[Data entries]
Segment Open

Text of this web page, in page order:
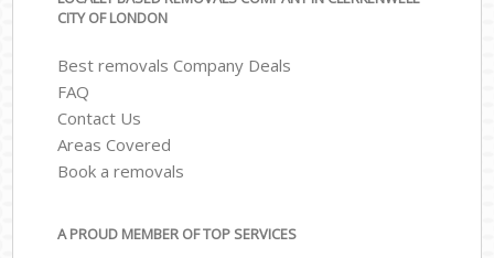
CITY OF LONDON
Best removals Company Deals
FAQ
Contact Us
Areas Covered
Book a removals
A PROUD MEMBER OF TOP SERVICES
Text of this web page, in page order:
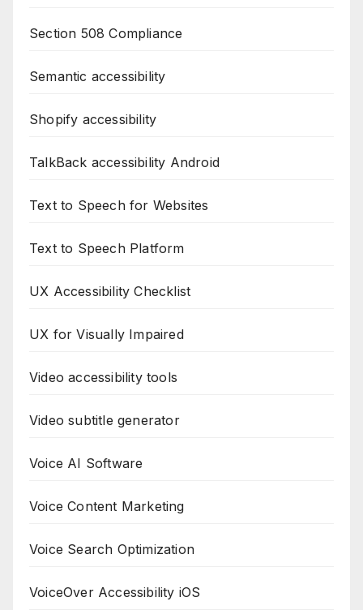
Section 508 Compliance
Semantic accessibility
Shopify accessibility
TalkBack accessibility Android
Text to Speech for Websites
Text to Speech Platform
UX Accessibility Checklist
UX for Visually Impaired
Video accessibility tools
Video subtitle generator
Voice AI Software
Voice Content Marketing
Voice Search Optimization
VoiceOver Accessibility iOS

Segment Closed

Exercise: Since the pictures are not wanted, set down only the rest of each record, exactly as above.

Reply:
Text of this web page, in page order:
CITY OF LONDON
Best removals Company Deals
FAQ
Contact Us
Areas Covered
Book a removals
A PROUD MEMBER OF TOP SERVICES
Text of this web page, in page order:
Section 508 Compliance
Semantic accessibility
Shopify accessibility
TalkBack accessibility Android
Text to Speech for Websites
Text to Speech Platform
UX Accessibility Checklist
UX for Visually Impaired
Video accessibility tools
Video subtitle generator
Voice AI Software
Voice Content Marketing
Voice Search Optimization
VoiceOver Accessibility iOS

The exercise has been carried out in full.